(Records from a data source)
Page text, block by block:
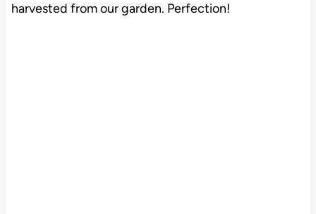
harvested from our garden. Perfection!
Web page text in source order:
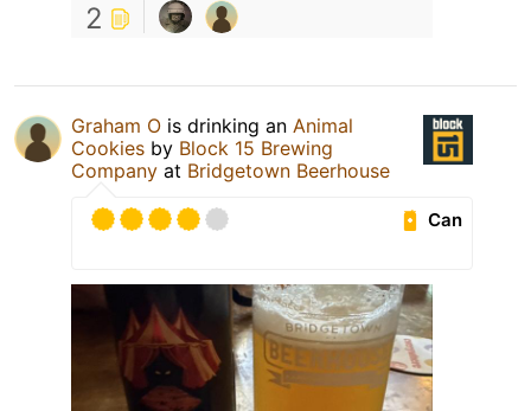
2
Graham O is drinking an Animal
Cookies by Block 15 Brewing
Company at Bridgetown Beerhouse
Can
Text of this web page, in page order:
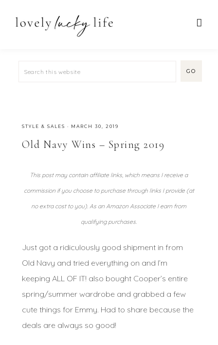
STYLE & SALES · MARCH 30, 2019
Old Navy Wins – Spring 2019
This post may contain affiliate links, which means I receive a
commission if you choose to purchase through links I provide (at
no extra cost to you). As an Amazon Associate I earn from
qualifying purchases.
Just got a ridiculously good shipment in from
Old Navy and tried everything on and I’m
keeping ALL OF IT! also bought Cooper’s entire
spring/summer wardrobe and grabbed a few
cute things for Emmy. Had to share because the
deals are always so good!
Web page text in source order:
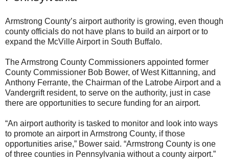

Exercise description =>
Leave the images out and print each entry exactly.

Written reply =>
Page text, block by block:
harvested from our garden. Perfection!
Web page text in source order:
2
Graham O is drinking an Animal
Cookies by Block 15 Brewing
Company at Bridgetown Beerhouse
Can
Text of this web page, in page order:
STYLE & SALES · MARCH 30, 2019
Old Navy Wins – Spring 2019
This post may contain affiliate links, which means I receive a
commission if you choose to purchase through links I provide (at
no extra cost to you). As an Amazon Associate I earn from
qualifying purchases.
Just got a ridiculously good shipment in from
Old Navy and tried everything on and I’m
keeping ALL OF IT! also bought Cooper’s entire
spring/summer wardrobe and grabbed a few
cute things for Emmy. Had to share because the
deals are always so good!
Web page text in source order:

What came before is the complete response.